Mission in Action Women's History

Remembering Working Women’s Associations on Labor Day


We do not often associate labor unions with the American Civil War, but the conflict catalyzed ongoing tensions between workers, employers, and the government over the question of work, pay, and equality in the ascendant free labor capitalist economy. Take, for example, the seamstresses in Philadelphia, New York, Cincinnati, and St. Louis who sewed cut out cloth pieces into completed jackets, pants, shirts, and underwear for the United States Army. 

The United States Army Quartermaster Department provided millions of uniform parts to soldiers, and it had two ways of producing them. Arsenals, like the one at Philadelphia, employed seamstresses directly. The Quartermaster also contracted with ready-made clothing manufacturers, who in turn coordinated the work of women. And in that arrangement, seamstresses noted a difference in compensation. For example, An arsenal seamstress earned, $1.25 for a complete jacket; a seamstress working for a contractor earned 80¢ for the same product.
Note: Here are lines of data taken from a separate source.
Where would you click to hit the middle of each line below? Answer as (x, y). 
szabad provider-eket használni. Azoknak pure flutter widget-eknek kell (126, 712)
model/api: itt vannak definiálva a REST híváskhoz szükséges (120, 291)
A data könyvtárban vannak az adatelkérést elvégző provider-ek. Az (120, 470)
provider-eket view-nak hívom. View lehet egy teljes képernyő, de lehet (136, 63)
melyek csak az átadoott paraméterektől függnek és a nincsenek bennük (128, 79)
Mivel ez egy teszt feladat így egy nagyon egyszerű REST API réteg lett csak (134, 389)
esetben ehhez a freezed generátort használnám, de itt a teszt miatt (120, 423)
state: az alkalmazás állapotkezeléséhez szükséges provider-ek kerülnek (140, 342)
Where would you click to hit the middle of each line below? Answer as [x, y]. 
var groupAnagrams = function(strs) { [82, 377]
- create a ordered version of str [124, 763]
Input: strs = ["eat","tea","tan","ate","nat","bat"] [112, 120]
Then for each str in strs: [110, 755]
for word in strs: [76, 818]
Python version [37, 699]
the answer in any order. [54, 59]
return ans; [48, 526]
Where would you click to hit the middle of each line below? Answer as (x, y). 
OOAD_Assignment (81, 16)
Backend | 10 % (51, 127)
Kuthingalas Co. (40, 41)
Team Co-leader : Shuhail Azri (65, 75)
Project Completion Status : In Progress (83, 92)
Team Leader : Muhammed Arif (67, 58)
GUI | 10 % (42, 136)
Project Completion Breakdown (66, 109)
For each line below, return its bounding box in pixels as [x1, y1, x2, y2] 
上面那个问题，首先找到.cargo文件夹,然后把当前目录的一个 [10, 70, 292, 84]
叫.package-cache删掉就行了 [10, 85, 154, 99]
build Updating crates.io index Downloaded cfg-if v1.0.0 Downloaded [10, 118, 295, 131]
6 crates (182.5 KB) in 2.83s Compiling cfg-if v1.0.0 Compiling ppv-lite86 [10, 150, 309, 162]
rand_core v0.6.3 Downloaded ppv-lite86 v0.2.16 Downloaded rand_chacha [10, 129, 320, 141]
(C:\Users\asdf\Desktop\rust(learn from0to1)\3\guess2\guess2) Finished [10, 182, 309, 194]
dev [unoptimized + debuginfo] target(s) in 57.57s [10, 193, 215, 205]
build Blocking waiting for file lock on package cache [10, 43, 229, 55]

Shell jacket belonging to William Henry Parker, 2nd West Virginia Volunteer Cavalry, Co. B. Made of blue wool with tan cotton lining. (The American Civil War Museum Collection)

From the outset, many women found these conditions unfair. But then in 1863, inflation struck the United States, causing downward wage pressure from contractors that depressed wages. As the cost of living became untenable, women organized in cities around the U.S. 

In New York, women formed the Working Women’s Union and the Sewing Women’s Protective and Benevolent Association. Women in Philadelphia started up the Working Women’s Relief Association. These organizations held mass meetings and petitioned the U.S. War Department to alleviate both the pay inequality and what they regarded as the undue profits collected by contractors, and not the seamstresses themselves. They did not hold their opinions back.

Martha Yeager of Philadelphia condemned contractors: “The person who would live off the labor of others, and thus grow rich at their expense, is an aristocrat.” She and her association pledged to “protest against, and vigorously and righteously denounce the infamous contract system, by which we are robbed of more than half our wages, while it puts large profits in the pockets of a few speculators and contractors, and by which we are impoverished.” 

The Philadelphia Inquirer. Thursday September 29, 1864

At the heart of the seamstress’s appeal lay a demand that working people in the United States—American citizens, anyway—be enabled to earn what we would call a living wage. They regarded corporations and capitalists as hindering that ability and insisted that the Quartermaster Department freeze out contractors and directly employ the women doing the actual work. 

Their pleas reached the government in Washington. In 1864 officials at the War Department made a difficult determination. They agreed to raise wages for arsenal employees while at the same time continuing to employ contractors, whose depressed wages reduced the price of a costly war.

Elsewhere in war industries—like the coal fields of Pennsylvania or armories in New York, male workers facing similar pressures organized labor unions and struck. The Federal government, in turn, deployed the military to break the strikes. (Slave state labor managers, of course, also used force on their workers—enslaved people—who did not have recourse as citizens to organize or demand anything.)

At the heart of the Civil War and at the center of the free labor ideology that would eventually prevail, labor, corporations, and government were working out who should have power, who should profit, and who would be able to survive in a nation undergoing a revolution. These tensions only continued into the great labor cataclysms of the Gilded Age as the United States increasingly organized its economy around industrial capitalism.